FIG. 2 is a view for explaining steps of a method of manufacturing the field emission device according to the embodiment following FIG. 1;

FIG. 3 is a diagram illustrating a process of a method for manufacturing a field emission device according to another embodiment of the present invention.

FIG. 4 is a view for explaining steps of a conventional method for manufacturing a field emission device.

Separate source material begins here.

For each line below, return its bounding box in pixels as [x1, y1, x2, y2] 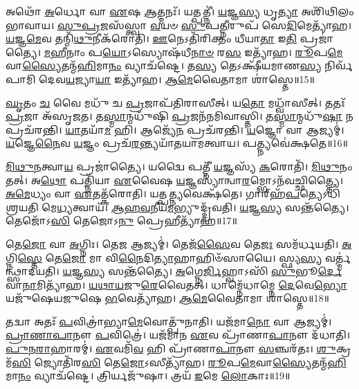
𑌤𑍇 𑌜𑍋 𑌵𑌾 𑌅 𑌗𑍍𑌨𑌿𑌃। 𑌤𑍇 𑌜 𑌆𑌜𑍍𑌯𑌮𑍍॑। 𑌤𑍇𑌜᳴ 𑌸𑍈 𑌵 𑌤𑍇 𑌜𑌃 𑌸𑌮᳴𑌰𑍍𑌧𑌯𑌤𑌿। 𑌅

FIG. 5 is a diagram illustrating a conventional emitter material deposited on a first gate electrode layer.

[Explanation of symbols]

 1, 21 Substrate 2, 22 Thin film conductor layer 3, 23 Resistive layer 4, 6, 24, 26 Insulating layer 5, 25 First gate electrode layer 7, 27 Second gate electrode layer 8 Resist layer 10a, 10b Hole 11, 12 , 29 Metal layer 13, 30 Buffer material layer 14, 31 Emitter material layer 15, 32 Emitter

 ────────────────────────────────────────────────── ─── Continued on the front page (72) Inventor Yuji Ohara 629 Oshiba, Mobara-shi, Chiba Futaba Electronics Corporation

Claims (3)

[Claims] 1. A cathode electrode, a first insulating layer,
A first gate electrode layer, a second insulating layer, and a second gate electrode layer are sequentially stacked and patterned with a resist layer formed on the second gate electrode layer to form the second gate electrode layer and the second insulating layer. A first hole is formed at a predetermined position of the layer by dry etching, and after the resist layer is peeled off, at least the second gate electrode layer is deposited with a metal layer by rotary oblique deposition, and the first hole is formed. Forming a second hole following the first hole by dry etching the bottom surface of the hole and the first gate electrode layer and the first insulating layer, after peeling the metal layer,
A method for manufacturing a field emission device, wherein a cone-shaped emitter is deposited on a bottom surface of the second hole by a lift-off process. 2. A cathode electrode, a first insulating layer,
A first gate electrode layer, a second insulating layer, and a second gate electrode layer are sequentially laminated, and patterned with a resist layer formed on the second gate electrode layer, to form the second gate electrode layer and the second insulating layer. A first hole is formed at a predetermined position of the layer by dry etching, and then a metal layer is formed on the resist layer by rotary oblique deposition, and a bottom surface of the first hole and the first gate electrode layer and A second hole following the first hole is formed in the first insulating layer by dry etching, and then, after the resist layer and the metal layer are peeled off, a cone-like shape is formed in the second hole by a lift-off process. A method for manufacturing a field emission device, comprising depositing an emitter. 3. A cathode electrode, a first insulating layer,
A first gate electrode layer, a second insulating layer, and a second gate electrode layer are sequentially laminated, and patterned with a resist layer formed on the second gate electrode layer, to form the second gate electrode layer and the second insulating layer. Forming a first hole in the layer by dry etching to peel off the resist layer, and then etching the bottom surface of the first hole and the periphery of the first hole to expose the first gate electrode layer, Next, a metal layer is formed on the second gate electrode layer by rotary oblique deposition and on a part of the first gate electrode portion serving as a wall portion of the first hole and a bottom surface of the first hole. Forming a second hole in one gate electrode layer and the first insulating layer by etching, and then depositing an emitter material layer to form a cone-shaped emitter in the second hole; And emitter material Method of manufacturing a field emission device characterized by lifting off the layer.